**INPUT DATA**
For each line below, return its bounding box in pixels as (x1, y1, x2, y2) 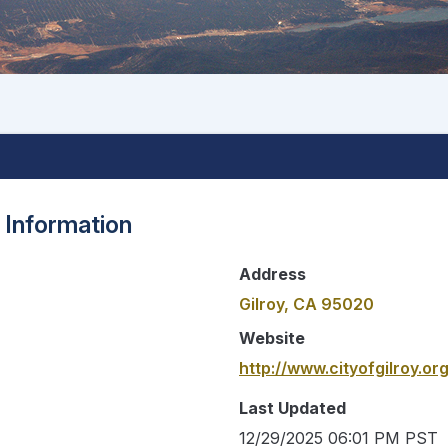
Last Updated (239, 397, 346, 418)
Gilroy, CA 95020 (239, 293, 374, 314)
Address (239, 263, 306, 284)
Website (239, 327, 305, 348)
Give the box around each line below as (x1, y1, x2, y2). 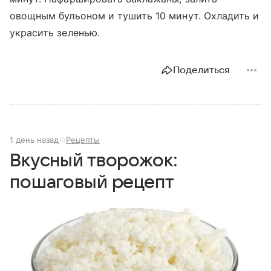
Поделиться (173, 64, 230, 76)
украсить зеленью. (10, 26, 100, 39)
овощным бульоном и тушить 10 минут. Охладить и (10, 9, 260, 22)
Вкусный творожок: (10, 150, 178, 171)
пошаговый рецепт (10, 172, 174, 192)
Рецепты (66, 134, 100, 145)
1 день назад (10, 134, 59, 145)
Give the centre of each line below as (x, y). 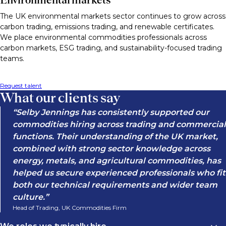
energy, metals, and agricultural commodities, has (117, 160)
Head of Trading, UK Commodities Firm (70, 207)
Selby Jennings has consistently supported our (113, 112)
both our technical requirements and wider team (115, 185)
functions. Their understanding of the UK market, (115, 136)
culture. (29, 197)
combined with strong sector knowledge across (111, 148)
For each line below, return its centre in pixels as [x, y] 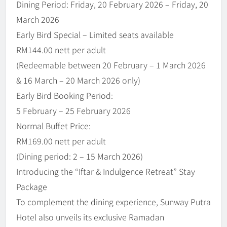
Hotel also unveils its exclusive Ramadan [90, 217]
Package [32, 187]
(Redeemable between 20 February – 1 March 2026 [111, 65]
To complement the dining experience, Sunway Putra [113, 202]
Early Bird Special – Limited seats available [95, 35]
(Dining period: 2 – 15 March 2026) [80, 156]
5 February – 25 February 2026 [73, 111]
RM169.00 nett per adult [61, 141]
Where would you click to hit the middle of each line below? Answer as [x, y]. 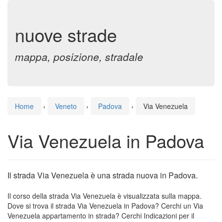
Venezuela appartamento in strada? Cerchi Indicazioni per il [101, 216]
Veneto [66, 106]
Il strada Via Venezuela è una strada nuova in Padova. [103, 175]
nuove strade [66, 34]
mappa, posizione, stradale [79, 56]
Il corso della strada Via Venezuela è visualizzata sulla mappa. [105, 196]
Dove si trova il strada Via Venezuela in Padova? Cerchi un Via [105, 206]
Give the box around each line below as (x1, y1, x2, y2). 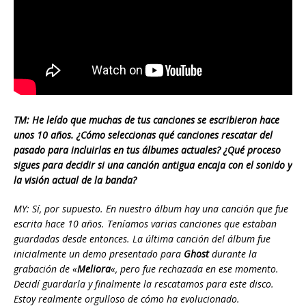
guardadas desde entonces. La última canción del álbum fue (14, 232, 270, 246)
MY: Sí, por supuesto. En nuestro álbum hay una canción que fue (14, 202, 288, 216)
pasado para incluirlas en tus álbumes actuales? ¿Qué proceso (14, 143, 281, 157)
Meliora (77, 262, 111, 276)
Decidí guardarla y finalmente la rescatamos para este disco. (14, 277, 274, 291)
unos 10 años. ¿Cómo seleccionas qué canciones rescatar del (14, 128, 273, 142)
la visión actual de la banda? (14, 173, 137, 187)
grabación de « (14, 262, 77, 276)
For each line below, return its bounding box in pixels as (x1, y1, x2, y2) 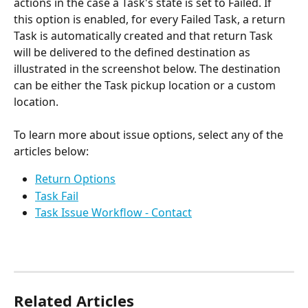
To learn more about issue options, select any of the (14, 127, 286, 143)
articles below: (14, 144, 89, 159)
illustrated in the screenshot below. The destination (14, 61, 283, 77)
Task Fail (35, 188, 78, 203)
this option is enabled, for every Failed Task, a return (14, 12, 288, 27)
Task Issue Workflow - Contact (35, 205, 192, 221)
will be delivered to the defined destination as (14, 45, 253, 60)
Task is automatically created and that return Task (14, 28, 276, 44)
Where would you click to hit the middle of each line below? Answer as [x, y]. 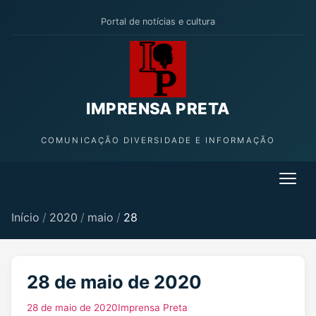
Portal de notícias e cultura [158, 22]
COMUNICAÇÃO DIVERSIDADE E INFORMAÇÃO [158, 141]
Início [25, 218]
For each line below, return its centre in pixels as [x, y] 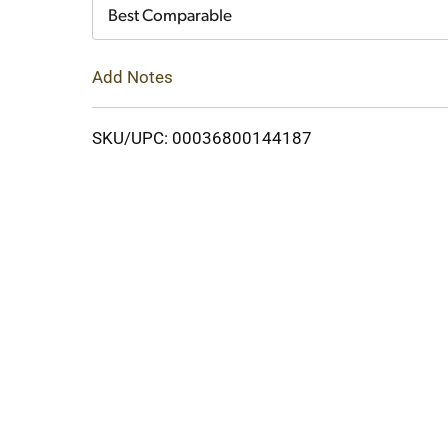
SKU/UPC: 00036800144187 [202, 137]
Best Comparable [170, 16]
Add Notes [132, 76]
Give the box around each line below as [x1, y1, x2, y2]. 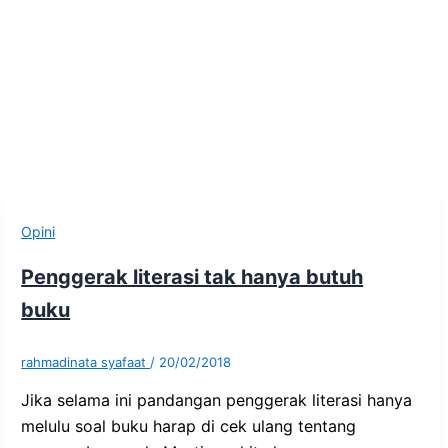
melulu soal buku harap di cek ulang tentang [21, 415, 357, 436]
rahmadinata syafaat [21, 353, 151, 370]
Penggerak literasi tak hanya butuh [21, 264, 364, 289]
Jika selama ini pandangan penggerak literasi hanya [21, 389, 413, 410]
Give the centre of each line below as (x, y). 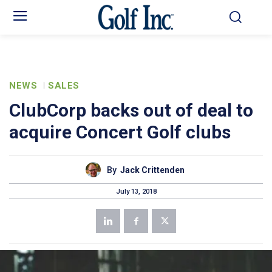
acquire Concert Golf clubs (120, 132)
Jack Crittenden (152, 170)
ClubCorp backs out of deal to (131, 110)
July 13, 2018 (136, 191)
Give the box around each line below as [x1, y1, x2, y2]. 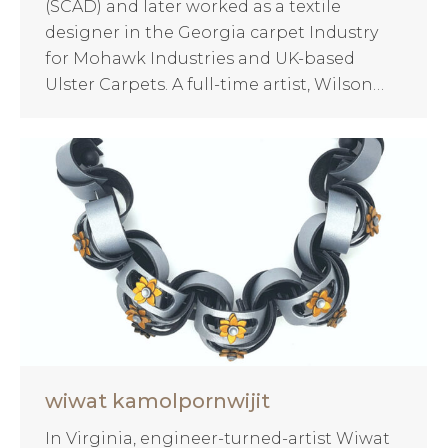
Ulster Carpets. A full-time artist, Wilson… [45, 74, 384, 94]
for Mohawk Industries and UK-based [45, 48, 355, 68]
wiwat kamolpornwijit [45, 388, 270, 413]
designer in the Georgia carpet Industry [45, 22, 378, 42]
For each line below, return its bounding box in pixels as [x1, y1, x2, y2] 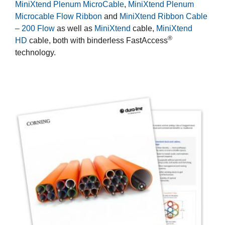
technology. [15, 48, 56, 57]
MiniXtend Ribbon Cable [120, 12, 207, 21]
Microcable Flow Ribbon [15, 12, 102, 21]
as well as [55, 24, 94, 33]
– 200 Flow [15, 24, 55, 33]
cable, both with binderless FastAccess [27, 36, 168, 45]
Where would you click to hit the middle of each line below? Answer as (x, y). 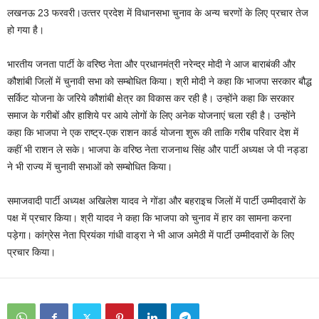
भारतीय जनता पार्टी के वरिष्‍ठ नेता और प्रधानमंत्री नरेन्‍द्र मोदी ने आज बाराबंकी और (151, 64)
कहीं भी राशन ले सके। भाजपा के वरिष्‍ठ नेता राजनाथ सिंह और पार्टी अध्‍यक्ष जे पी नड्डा (157, 150)
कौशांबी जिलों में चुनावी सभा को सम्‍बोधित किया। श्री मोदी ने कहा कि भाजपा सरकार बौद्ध (159, 82)
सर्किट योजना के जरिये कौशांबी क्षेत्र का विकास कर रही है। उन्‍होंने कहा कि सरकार (151, 99)
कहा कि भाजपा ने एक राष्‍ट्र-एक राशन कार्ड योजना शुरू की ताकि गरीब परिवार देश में (153, 133)
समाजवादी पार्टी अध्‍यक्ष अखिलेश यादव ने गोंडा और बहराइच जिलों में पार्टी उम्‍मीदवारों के (156, 201)
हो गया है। (26, 30)
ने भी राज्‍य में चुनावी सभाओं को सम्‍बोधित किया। (90, 167)
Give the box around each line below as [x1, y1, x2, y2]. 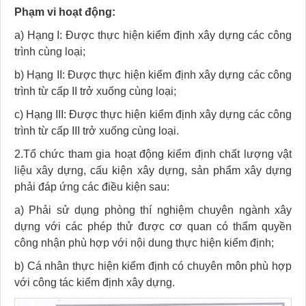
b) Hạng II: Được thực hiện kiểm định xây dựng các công [14, 68, 292, 81]
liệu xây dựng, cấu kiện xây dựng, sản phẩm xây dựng [14, 164, 292, 176]
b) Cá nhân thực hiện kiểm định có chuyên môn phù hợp [14, 260, 292, 272]
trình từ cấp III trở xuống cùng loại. [14, 124, 179, 137]
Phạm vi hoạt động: [14, 5, 115, 18]
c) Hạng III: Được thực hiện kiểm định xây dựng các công [14, 108, 292, 120]
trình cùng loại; [14, 45, 85, 57]
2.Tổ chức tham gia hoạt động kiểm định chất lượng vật [14, 148, 292, 160]
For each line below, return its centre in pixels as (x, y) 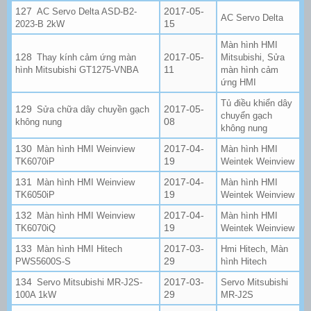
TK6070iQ (35, 228)
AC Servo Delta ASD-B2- (87, 11)
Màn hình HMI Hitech (80, 249)
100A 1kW (36, 294)
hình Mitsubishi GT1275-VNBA (77, 69)
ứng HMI (238, 82)
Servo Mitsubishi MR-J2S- (90, 282)
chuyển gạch (246, 115)
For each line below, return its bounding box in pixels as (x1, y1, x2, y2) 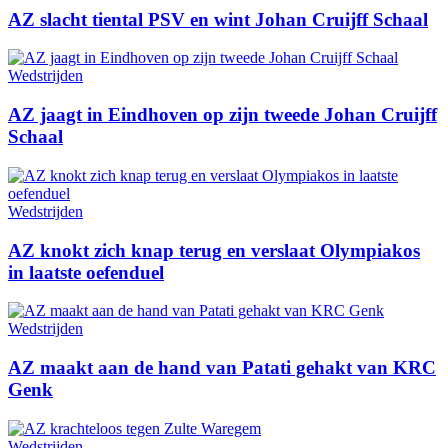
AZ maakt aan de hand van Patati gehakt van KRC (8, 356, 436, 378)
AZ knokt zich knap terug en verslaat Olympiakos (8, 239, 420, 261)
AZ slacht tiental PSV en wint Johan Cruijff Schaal (8, 8, 428, 30)
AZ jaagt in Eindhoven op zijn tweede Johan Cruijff (8, 104, 437, 126)
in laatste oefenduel (8, 261, 164, 283)
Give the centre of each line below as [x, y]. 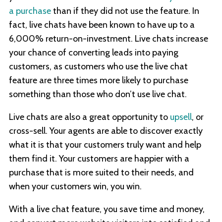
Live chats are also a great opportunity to [89, 117]
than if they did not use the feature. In [125, 11]
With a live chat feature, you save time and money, [107, 209]
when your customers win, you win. [75, 186]
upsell [181, 117]
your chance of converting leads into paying [94, 52]
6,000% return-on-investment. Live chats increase [109, 38]
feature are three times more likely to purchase [99, 80]
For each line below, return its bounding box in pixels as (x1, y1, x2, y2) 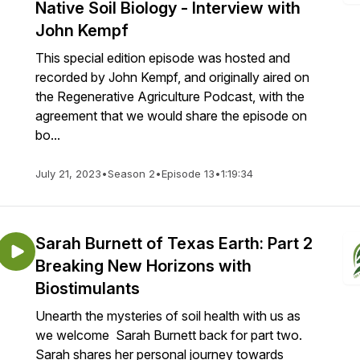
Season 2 (108, 167, 155, 180)
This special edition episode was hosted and (35, 50, 290, 66)
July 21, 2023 (35, 167, 101, 180)
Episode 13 (162, 167, 215, 180)
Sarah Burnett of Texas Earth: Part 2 (35, 234, 313, 253)
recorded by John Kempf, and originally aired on (35, 69, 309, 85)
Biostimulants (35, 279, 140, 298)
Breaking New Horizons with (35, 256, 252, 276)
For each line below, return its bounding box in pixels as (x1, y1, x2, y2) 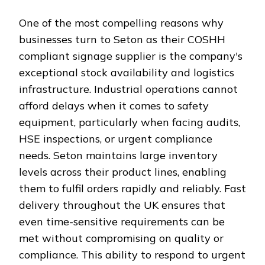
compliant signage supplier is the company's (19, 49, 243, 63)
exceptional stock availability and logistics (19, 65, 234, 79)
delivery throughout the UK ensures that (19, 198, 225, 212)
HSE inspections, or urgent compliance (19, 131, 212, 146)
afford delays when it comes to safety (19, 98, 209, 112)
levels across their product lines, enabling (19, 164, 227, 179)
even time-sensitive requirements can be (19, 214, 225, 228)
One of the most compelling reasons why (19, 15, 224, 30)
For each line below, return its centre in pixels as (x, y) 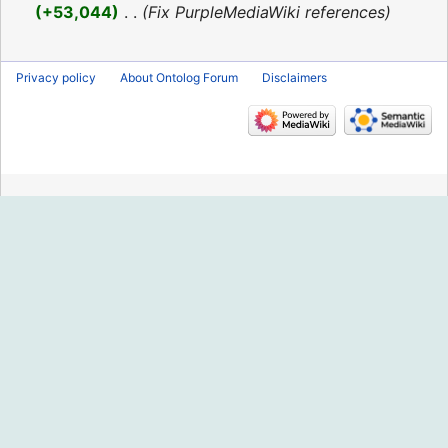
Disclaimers (294, 77)
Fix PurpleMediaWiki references (266, 12)
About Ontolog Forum (179, 77)
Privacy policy (56, 77)

**EXERCISE REQUIREMENTS**
With the pictures omitted, print the lines above exactly, beginning at the line with "Jika selama ini" and going on through the line with "Ulster Carpets. A".

**ANSWER BOX**
Jika selama ini pandangan penggerak literasi hanya [21, 389, 413, 410]
Give the centre of each line below as (x, y). 
acquire Concert Golf clubs (120, 132)
Jack Crittenden (152, 170)
ClubCorp backs out of deal to (131, 110)
July 13, 2018 (136, 191)
Give the box around each line below as [x1, y1, x2, y2]. 
Ulster Carpets. A full-time artist, Wilson… [45, 74, 384, 94]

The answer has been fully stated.